The number of women has long surpassed the number of men and this also goes for the Danish universities. But when you break it down to study programmes, there are still disparities.
Across the education sector and the labour market more broadly, we still have professions that are highly gendered.
This means, for example, that it is hard to recruit male nurses and educators, and the same goes for female programmers.
The same is true when we look specifically at the universities.
Men still dominate the STEM programmes whereas women dominate health, arts and humanities.
Some may dismiss this as a matter of personal choice or individual interest. But I think it is more than that – it is a structural problem.
STEM fields have become increasingly important in recent years, driven by challenges like climate change and rapid advancements in AI and technology.
In Denmark today, the natural and technical sciences employ more researchers than all other fields combined.
If we want to correct the broader imbalances in society, it is essential to make education and research careers in STEM attractive and accessible to more women.
A question of quality
And when we look at the research system itself, there is still a long way to go too.
Approximately 1 out of 3 of researchers are women. And when you look at professors, it is only 1 out of 4.

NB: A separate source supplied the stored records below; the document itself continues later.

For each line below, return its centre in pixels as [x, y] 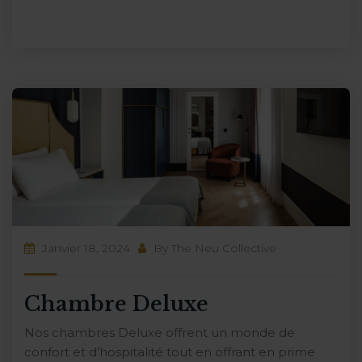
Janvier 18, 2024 [84, 248]
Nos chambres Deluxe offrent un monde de [160, 332]
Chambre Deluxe [116, 304]
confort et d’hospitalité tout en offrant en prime [170, 351]
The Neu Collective [224, 248]
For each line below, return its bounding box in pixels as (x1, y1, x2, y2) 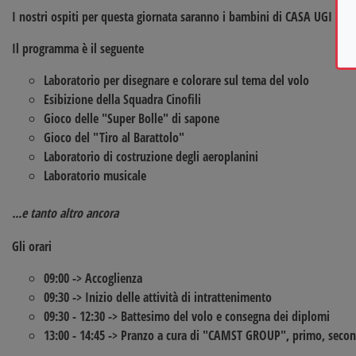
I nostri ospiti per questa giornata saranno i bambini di (12, 8, 285, 26)
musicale (103, 167, 146, 185)
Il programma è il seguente (12, 40, 144, 58)
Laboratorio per (44, 72, 122, 90)
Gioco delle (44, 110, 102, 128)
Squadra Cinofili (123, 91, 201, 109)
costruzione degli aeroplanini (116, 148, 258, 166)
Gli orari (12, 238, 52, 256)

This means that women are still in 2025 less likely to rise to the top in academia. There are many female PhD-students. More than male in some fields. But as you move up through the system, you are less likely to find women.
And all of this is not just an issue for the women who aspire to become professors and top scientists. It is not just an issue because we value equality.

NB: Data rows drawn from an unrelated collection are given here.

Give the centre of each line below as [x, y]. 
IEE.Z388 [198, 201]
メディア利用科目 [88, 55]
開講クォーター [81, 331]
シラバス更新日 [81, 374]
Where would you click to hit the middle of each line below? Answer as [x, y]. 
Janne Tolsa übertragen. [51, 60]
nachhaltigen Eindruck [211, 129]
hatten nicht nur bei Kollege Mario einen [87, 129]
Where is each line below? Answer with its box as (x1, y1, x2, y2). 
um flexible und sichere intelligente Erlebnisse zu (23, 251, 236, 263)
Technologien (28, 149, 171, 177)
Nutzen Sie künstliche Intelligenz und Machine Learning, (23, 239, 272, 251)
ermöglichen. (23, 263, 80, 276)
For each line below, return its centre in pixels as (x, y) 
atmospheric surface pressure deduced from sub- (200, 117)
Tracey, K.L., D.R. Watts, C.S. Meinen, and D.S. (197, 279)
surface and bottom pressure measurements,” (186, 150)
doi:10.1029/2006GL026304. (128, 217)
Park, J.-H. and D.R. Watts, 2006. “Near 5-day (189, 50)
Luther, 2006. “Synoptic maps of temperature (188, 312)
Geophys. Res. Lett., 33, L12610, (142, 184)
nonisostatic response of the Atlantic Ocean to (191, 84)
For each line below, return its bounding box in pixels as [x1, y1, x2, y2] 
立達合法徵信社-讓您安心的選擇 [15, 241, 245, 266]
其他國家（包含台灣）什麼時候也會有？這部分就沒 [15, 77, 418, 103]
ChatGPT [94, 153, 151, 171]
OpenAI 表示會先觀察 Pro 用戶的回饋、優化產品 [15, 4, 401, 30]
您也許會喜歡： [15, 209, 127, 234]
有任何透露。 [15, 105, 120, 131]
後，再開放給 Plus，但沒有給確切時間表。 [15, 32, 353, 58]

It is a problem for all of us. When women are not represented broadly in academia, society loses out on important perspectives.

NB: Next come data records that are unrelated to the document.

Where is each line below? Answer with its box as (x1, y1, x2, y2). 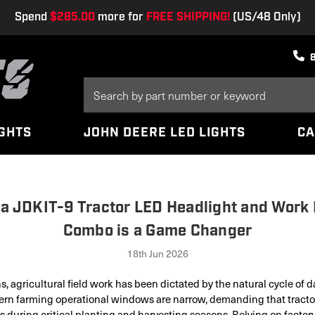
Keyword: (84, 93, 124, 106)
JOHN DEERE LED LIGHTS (84, 124, 245, 141)
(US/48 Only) (229, 10, 301, 25)
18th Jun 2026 (127, 246, 188, 260)
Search (84, 78, 115, 91)
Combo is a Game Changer (63, 221, 252, 241)
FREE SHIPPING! (146, 10, 230, 25)
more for (94, 10, 146, 25)

We see this most clearly in health care, where women’s bodies and women’s health have long been overlooked by researchers.
Broadly speaking, the problem falls into two parts.
Firstly, we have not done enough research into diseases that primarily affect women.
And secondly, we are not good enough at diagnosing or treating illnesses that predominantly affect women.
This has severe implications. For the individual woman and for society as a whole. Recent studies have suggested that women spend 25 percent more of their lives being ill compared to men.
Inequalities and imbalances within health studies are unacceptable. It creates blind spots in our health-care system – and blind spots are something we cannot afford in a modern society.
To eliminate those blind spots – and the inequality that follows – more research is essential.
And so is the deliberate and sufficient inclusion of both genders in every stage of developing medicine and treatments.
[National centre for research in women’s health]
That is why I am pleased that this week the government has proposed to establish a national centre for research in women’s health.
The centre will focus on women-related diseases and conditions and the significance of gender in relation to health.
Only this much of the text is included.